# I must have it.



## jiris

I have no idea how to translate this without a verb "to have". 

Kellem (?)... ? ....

Also, I note that in English "I must have it" is _very strong_, _very emphatic. _One doesn't often hear this said.


----------



## NagyKiss

How about "Szükségem van arra" ?

Though it's "I need that".


----------



## jiris

Sorry I forgot to add a context–– at least in English there is no context required for this sentence, I think it's pretty much always the same. But in case you need one: 

You see something in a shop window that you must have.


----------



## jiris

NagyKiss said:


> How about "Szükségem van arra" ?
> 
> Though it's "I need that".



Yeah that seems pretty good. Though the only this I should have noted in my original post (I'll edit it) is that in English to say "I must have it" is _very _strong, very emphatic. If possible I would like to find an equivalent in Hungarian.


----------



## NagyKiss

How about "Ezt meg kell kapnom!"

_> Would it be also be okay to just say "Szükségem van." ?_

I'm not sure, since I, myself, just recently started studying Hungarian, but I think it's like saying in English "I need". Doesn't make much sense.


----------



## gorilla

Part of the problem is that we don't have "have" word, so we need to introduce a new verb. A general possibility is "megszerez" (get/obtain). It is ambiguous as to how you will get it (buy yourself, someone else buys, you steal it etc.)

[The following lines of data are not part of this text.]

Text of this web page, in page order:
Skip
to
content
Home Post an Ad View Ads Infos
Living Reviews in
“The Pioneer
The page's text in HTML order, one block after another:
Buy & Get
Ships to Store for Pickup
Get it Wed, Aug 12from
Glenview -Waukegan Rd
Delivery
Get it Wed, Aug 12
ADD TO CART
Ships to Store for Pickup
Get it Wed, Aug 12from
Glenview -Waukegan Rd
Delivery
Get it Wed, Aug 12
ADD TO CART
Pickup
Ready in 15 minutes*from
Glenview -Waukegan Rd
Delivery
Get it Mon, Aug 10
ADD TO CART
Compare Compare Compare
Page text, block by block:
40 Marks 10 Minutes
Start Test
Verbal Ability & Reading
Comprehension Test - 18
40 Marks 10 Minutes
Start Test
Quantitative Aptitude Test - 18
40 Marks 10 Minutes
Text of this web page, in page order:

- "Ezt (mindenképp) meg kell szereznem!" / "Ezt muszáj megszereznem!" (I (absolutely) have to get/obtain this.)

In case of the shopping window example, I think a more concrete sentence would be better:
- "Ezt meg kell vennem!" / "Ezt muszáj megvennem!" (I have to buy this)

"Szükségem van erre." doesn't have enough emphasis. It's simply a neutral "I need this" without much emotional content, like a robot talking.


----------



## Zsanna

jiris said:


> I have no idea how to translate this without a verb "to have".
> 
> Kellem (?)... ? ....
> 
> Also, I note that in English "I must have it" is _very strong_, _very emphatic. _One doesn't often hear this said.

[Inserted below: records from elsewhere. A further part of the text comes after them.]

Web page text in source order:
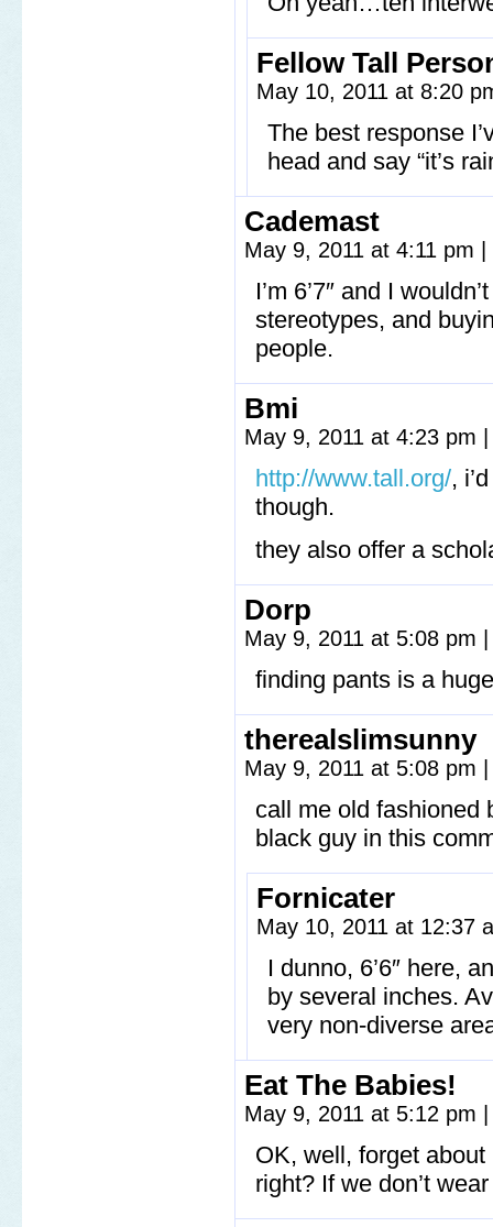
Fellow Tall
May 10, 2011 at 8:20
The best response
head and say “it’s
Cademast
May 9, 2011 at 4:11 pm
I’m 6’7″ and I
stereotypes, and
people.
Bmi
May 9, 2011 at 4:23 pm
http://www.tall.org/,
though.
they also offer a
Dorp
May 9, 2011 at 5:08 pm
finding pants is a
therealslimsunny
May 9, 2011 at 5:08 pm
call me old fashioned
black guy in this
Fornicater
May 10, 2011 at 12:37
I dunno, 6’6″ here,
by several inches.
very non-diverse
Eat The Babies!
May 9, 2011 at 5:12 pm
OK, well, forget about
right? If we don’t wear
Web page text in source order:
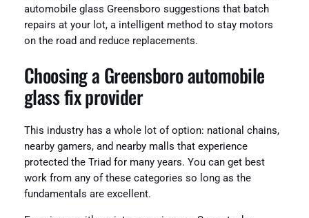
automobile glass Greensboro suggestions that batch
repairs at your lot, a intelligent method to stay motors
on the road and reduce replacements.
Choosing a Greensboro automobile
glass fix provider
This industry has a whole lot of option: national chains,
nearby gamers, and nearby malls that experience
protected the Triad for many years. You can get best
work from any of these categories so long as the
fundamentals are excellent.
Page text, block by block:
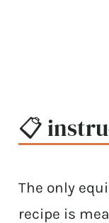
📋
The only
recipe is

Aha, so it is not "to have" but must have (or have to have? Not a lucky example... )!

That is: kell. No conjugation, no difference between *must* and *have to*.

E.g.
I must have/have to have that book. = Kell (nekem) az a könyv.
You  "    "       "       "        "      "      = Kell neked az a könyv.
He/she .....                                    = Kell neki az a könyv.

etc.


----------



## Zsanna

NagyKiss said:


> How about "Ezt meg kell kapnom!" -
> 
> _> Would it be also be okay to just say "Szükségem van." ? _ - even if it is an equivalent of *need* (you can "badly need" something, too...)


----------



## jiris

Okay, thanks for all your responses. It seems like using a more specific verb works well. 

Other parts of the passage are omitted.